## [Exercise prompt]
No pictures belong in the copy. Retype exactly, and only, the stretch of lines below from the one with "Enron Emails [9, 171, 59, 184]" through the one with "Является свободно распространяемым".

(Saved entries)
......

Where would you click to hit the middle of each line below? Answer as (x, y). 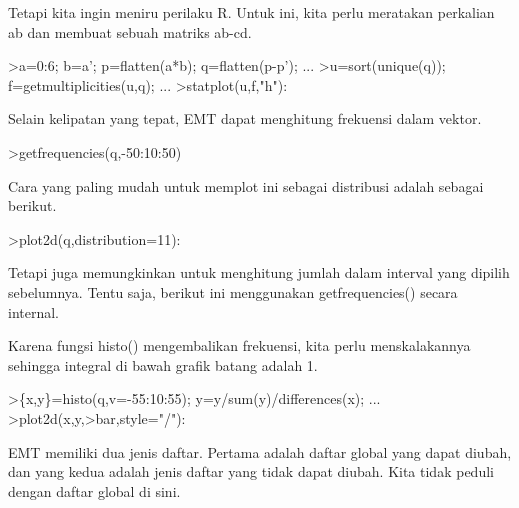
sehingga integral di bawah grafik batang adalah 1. (163, 364)
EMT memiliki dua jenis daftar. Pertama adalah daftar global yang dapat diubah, (260, 451)
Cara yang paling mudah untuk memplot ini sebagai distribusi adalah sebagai (246, 185)
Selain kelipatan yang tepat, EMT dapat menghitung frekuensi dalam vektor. (245, 118)
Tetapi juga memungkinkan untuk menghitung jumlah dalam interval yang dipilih (259, 272)
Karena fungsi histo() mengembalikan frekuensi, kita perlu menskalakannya (239, 345)
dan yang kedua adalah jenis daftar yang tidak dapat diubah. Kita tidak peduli (251, 471)
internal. (34, 311)
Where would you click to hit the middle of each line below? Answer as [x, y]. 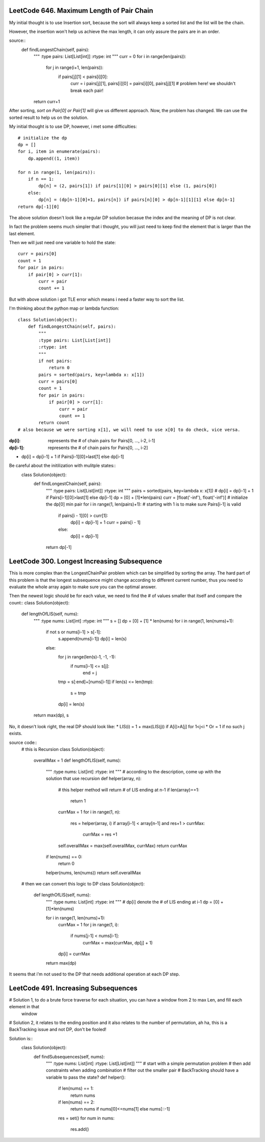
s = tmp [78, 693]
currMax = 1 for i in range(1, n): [89, 812]
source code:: [23, 742]
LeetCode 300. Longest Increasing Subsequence [86, 561]
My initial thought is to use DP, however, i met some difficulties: [73, 127]
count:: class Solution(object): [39, 602]
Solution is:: [21, 1038]
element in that [24, 1007]
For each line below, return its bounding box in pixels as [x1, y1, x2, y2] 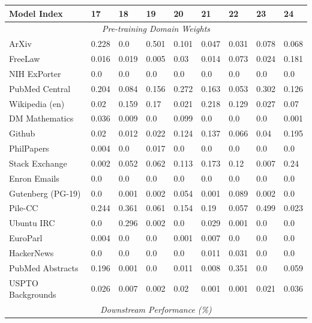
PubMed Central [9, 82, 71, 94]
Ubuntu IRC [9, 217, 55, 229]
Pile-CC [9, 201, 38, 214]
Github [9, 127, 35, 140]
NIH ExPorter [9, 67, 61, 79]
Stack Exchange [9, 156, 67, 169]
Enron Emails [9, 171, 59, 184]
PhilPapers [9, 142, 49, 155]
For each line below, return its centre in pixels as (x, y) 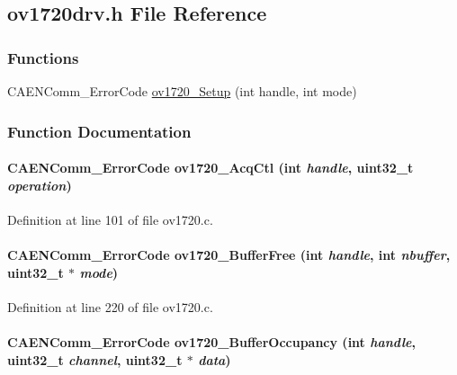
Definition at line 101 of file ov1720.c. (110, 219)
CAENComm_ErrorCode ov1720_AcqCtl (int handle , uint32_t (211, 168)
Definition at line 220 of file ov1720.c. (110, 306)
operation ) (40, 185)
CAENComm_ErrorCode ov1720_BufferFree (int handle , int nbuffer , (229, 255)
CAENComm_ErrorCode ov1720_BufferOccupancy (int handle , (212, 342)
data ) (215, 359)
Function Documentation (99, 131)
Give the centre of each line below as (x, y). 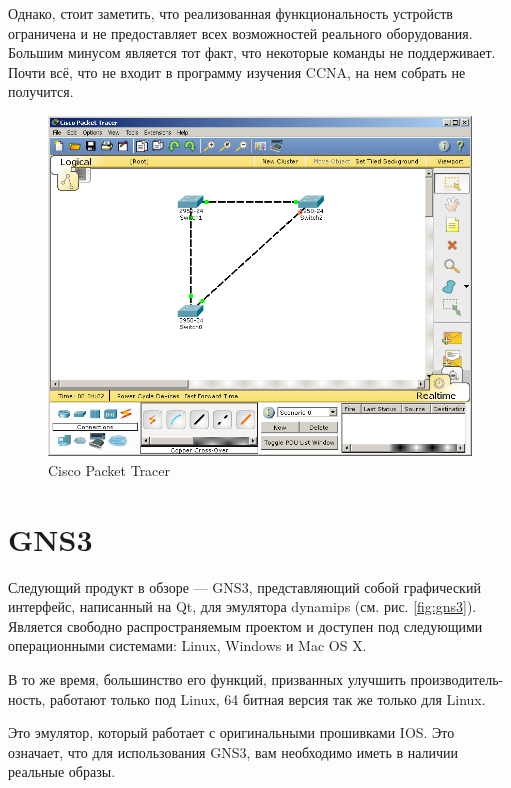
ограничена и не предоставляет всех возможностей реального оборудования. (240, 32)
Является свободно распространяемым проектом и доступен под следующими (245, 625)
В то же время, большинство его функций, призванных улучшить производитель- (256, 678)
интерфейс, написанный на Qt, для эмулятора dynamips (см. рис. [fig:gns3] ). (242, 606)
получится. (41, 91)
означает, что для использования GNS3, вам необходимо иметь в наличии (233, 751)
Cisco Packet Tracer (109, 469)
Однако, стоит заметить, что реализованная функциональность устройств (230, 13)
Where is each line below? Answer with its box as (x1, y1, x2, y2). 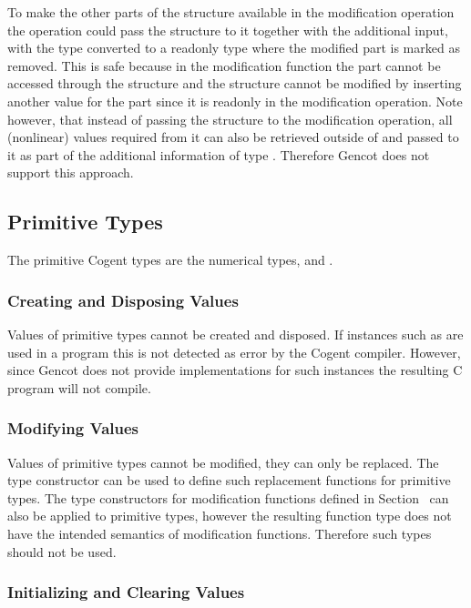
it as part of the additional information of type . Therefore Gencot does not (7, 145, 430, 164)
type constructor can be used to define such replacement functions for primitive (7, 471, 451, 490)
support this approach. (7, 163, 134, 182)
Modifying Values (7, 417, 138, 440)
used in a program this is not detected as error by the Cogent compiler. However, (7, 342, 461, 361)
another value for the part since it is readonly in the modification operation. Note (7, 91, 463, 110)
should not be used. (7, 542, 117, 561)
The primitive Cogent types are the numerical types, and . (7, 250, 333, 269)
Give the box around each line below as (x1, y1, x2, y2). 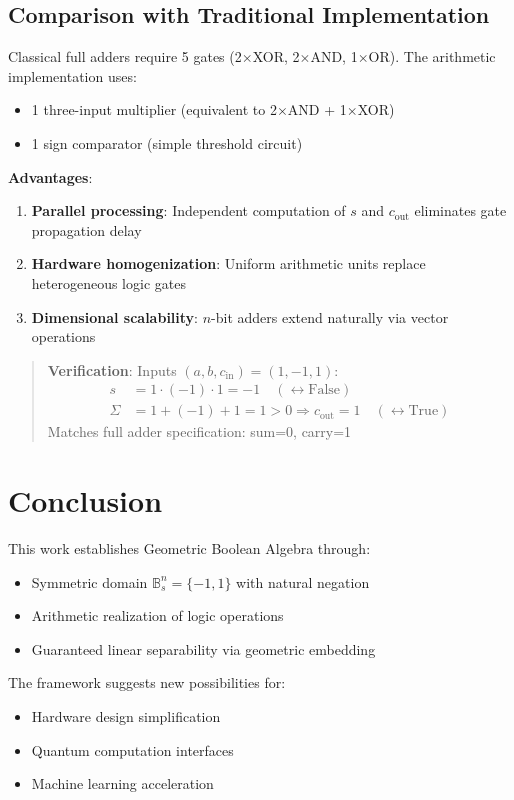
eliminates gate (414, 200, 507, 221)
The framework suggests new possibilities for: (8, 672, 286, 693)
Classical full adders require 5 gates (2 (8, 46, 242, 67)
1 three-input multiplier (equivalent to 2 (31, 99, 277, 120)
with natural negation (236, 571, 370, 592)
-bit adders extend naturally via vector (211, 306, 449, 327)
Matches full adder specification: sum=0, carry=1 (47, 421, 352, 442)
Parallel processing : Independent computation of (31, 200, 346, 221)
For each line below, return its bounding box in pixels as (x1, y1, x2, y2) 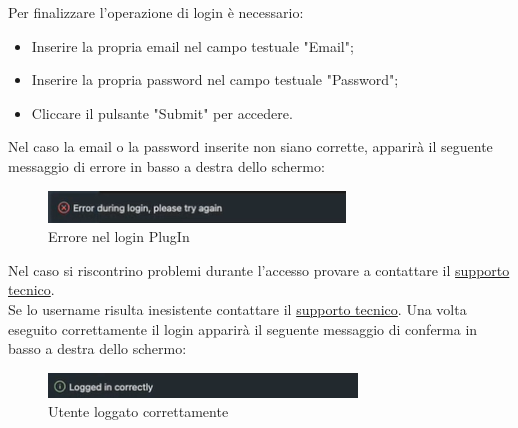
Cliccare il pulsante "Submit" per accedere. (31, 102, 293, 123)
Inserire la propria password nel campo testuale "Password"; (31, 69, 399, 90)
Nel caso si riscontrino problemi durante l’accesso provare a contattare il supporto (8, 259, 510, 280)
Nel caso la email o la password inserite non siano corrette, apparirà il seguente (8, 136, 493, 157)
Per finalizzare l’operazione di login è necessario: (8, 2, 304, 22)
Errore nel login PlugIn (48, 226, 190, 247)
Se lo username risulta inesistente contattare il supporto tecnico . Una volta (8, 298, 467, 319)
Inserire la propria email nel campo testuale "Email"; (31, 35, 354, 56)
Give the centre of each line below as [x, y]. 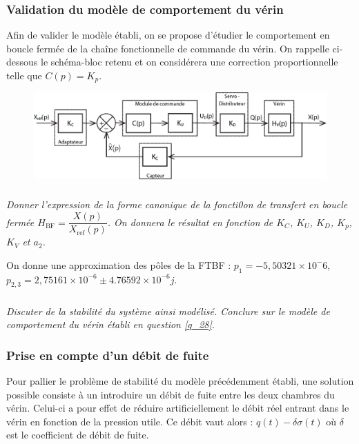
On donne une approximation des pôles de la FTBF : [119, 264]
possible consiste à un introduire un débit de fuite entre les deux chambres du [171, 394]
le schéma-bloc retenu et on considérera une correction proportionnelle [189, 62]
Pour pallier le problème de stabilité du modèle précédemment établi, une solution [180, 381]
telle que [24, 75]
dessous [22, 62]
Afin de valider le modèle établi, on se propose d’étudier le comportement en [168, 35]
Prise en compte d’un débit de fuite [108, 355]
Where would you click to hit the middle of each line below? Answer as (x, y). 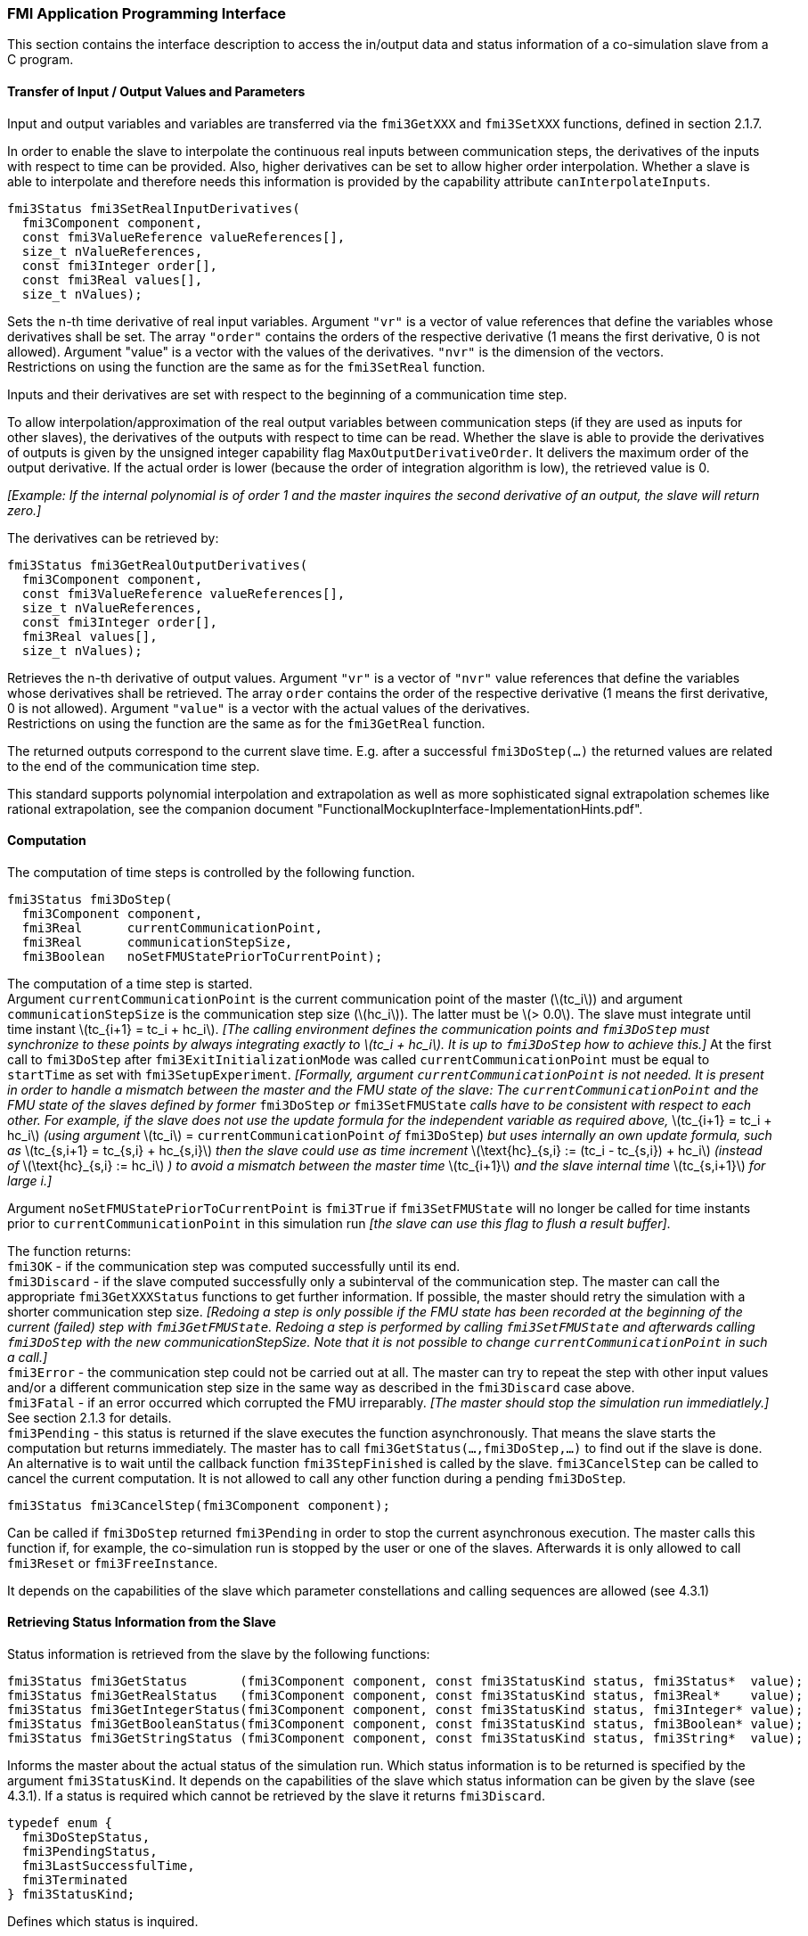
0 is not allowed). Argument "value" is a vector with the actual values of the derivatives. (269, 708)
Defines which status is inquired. (103, 1922)
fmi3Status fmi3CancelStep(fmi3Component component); (199, 1505)
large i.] (30, 1180)
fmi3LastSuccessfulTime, (108, 1866)
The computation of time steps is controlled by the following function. (211, 872)
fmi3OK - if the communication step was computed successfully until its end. (234, 1266)
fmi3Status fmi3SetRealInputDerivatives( (154, 208)
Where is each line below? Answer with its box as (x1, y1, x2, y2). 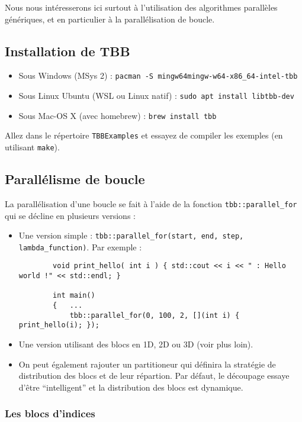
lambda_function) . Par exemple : (18, 240, 142, 253)
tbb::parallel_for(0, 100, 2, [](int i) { (69, 311, 240, 320)
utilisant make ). (5, 141, 60, 153)
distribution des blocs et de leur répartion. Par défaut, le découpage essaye (18, 369, 290, 382)
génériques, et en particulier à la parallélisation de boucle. (5, 12, 215, 25)
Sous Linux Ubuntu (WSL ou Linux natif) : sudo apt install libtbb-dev (18, 89, 294, 102)
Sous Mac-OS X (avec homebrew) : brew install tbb (18, 109, 217, 121)
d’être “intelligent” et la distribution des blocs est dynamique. (18, 381, 243, 393)
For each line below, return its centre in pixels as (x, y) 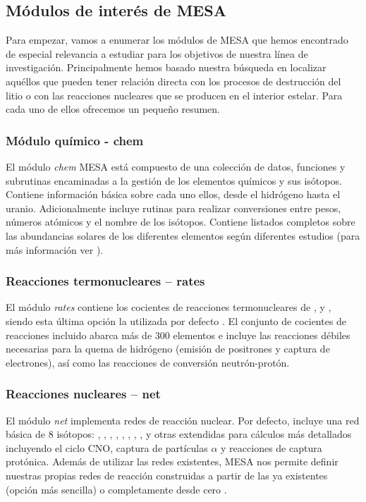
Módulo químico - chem (75, 140)
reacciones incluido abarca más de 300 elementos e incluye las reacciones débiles (178, 335)
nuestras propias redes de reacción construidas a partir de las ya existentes (167, 475)
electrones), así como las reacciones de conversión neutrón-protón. (148, 362)
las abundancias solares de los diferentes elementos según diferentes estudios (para (183, 235)
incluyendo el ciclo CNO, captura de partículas (107, 447)
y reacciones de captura (272, 447)
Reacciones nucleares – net (83, 394)
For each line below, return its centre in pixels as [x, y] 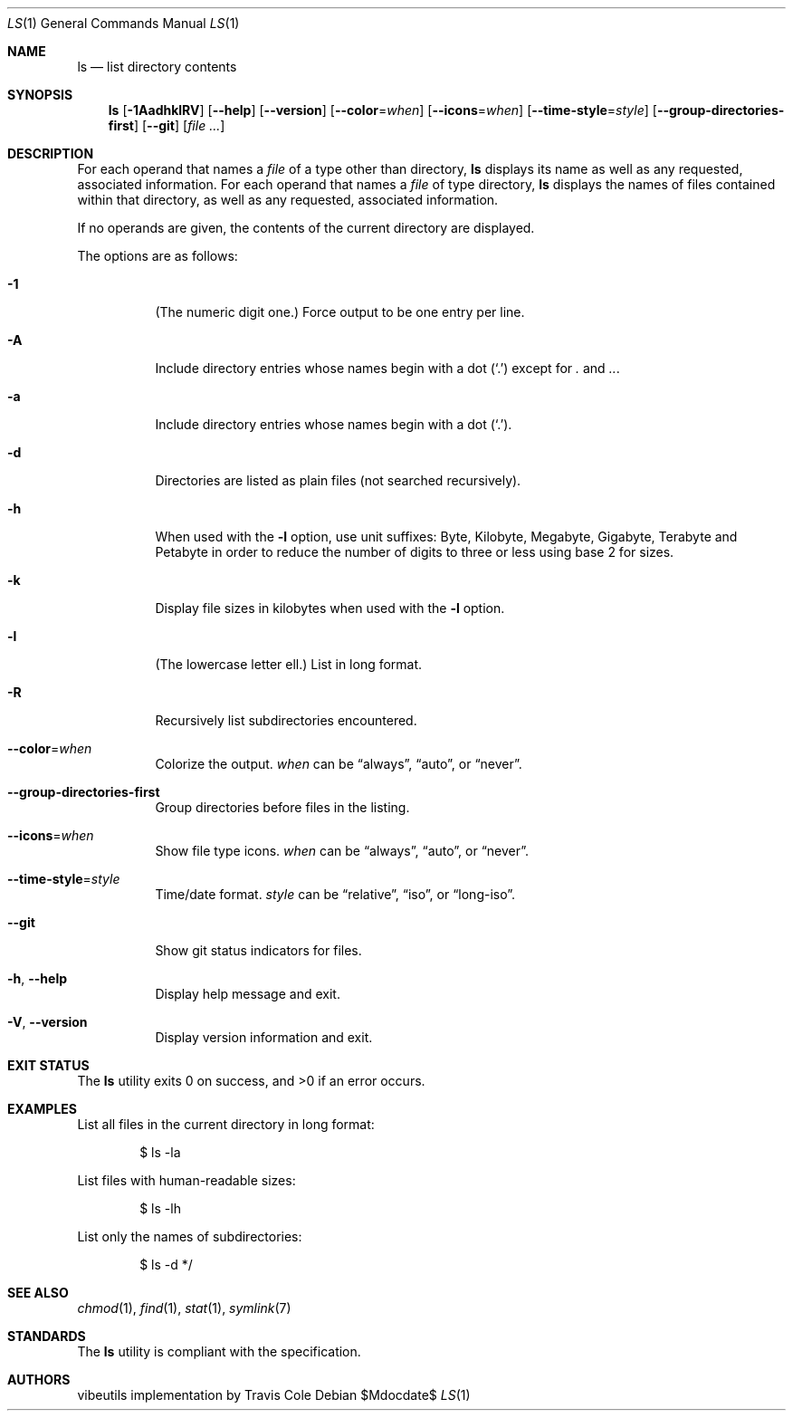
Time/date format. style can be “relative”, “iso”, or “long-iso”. [335, 894]
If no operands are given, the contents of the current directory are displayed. [306, 228]
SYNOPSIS [40, 95]
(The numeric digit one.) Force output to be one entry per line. [340, 312]
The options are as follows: [158, 256]
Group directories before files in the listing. [282, 807]
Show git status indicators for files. [258, 950]
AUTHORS [39, 1380]
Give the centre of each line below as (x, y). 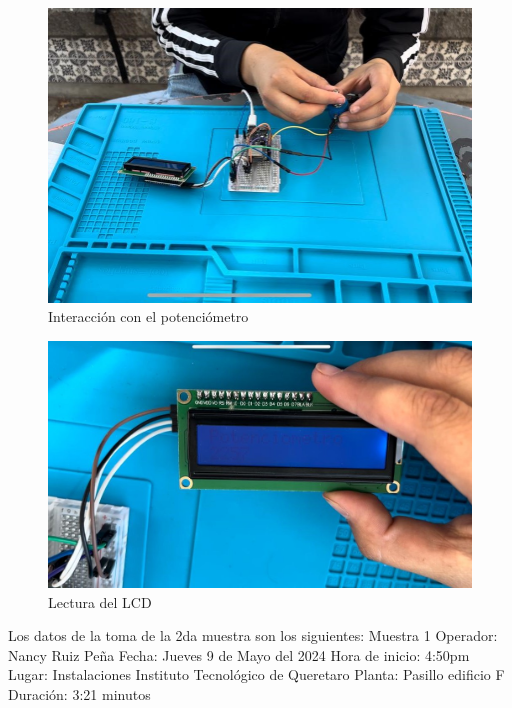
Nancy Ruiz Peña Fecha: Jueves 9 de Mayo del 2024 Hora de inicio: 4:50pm (239, 654)
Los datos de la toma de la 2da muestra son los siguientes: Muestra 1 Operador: (253, 635)
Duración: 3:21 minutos (79, 693)
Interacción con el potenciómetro (148, 316)
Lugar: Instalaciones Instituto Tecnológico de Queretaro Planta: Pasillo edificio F (256, 674)
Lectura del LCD (100, 601)

......

## [Result below]
Enron Emails [9, 171, 59, 184]
PhilPapers [9, 142, 49, 155]
For each line below, return its centre in pixels as (x, y) 
Definition at line 101 of file ov1720.c. (110, 219)
CAENComm_ErrorCode ov1720_AcqCtl (int handle , uint32_t (211, 168)
Definition at line 220 of file ov1720.c. (110, 306)
operation ) (40, 185)
CAENComm_ErrorCode ov1720_BufferFree (int handle , int nbuffer , (229, 255)
CAENComm_ErrorCode ov1720_BufferOccupancy (int handle , (212, 342)
data ) (215, 359)
Function Documentation (99, 131)
Give the centre of each line below as (x, y). 
ограничена и не предоставляет всех возможностей реального оборудования. (240, 32)
Является свободно распространяемым проектом и доступен под следующими (245, 625)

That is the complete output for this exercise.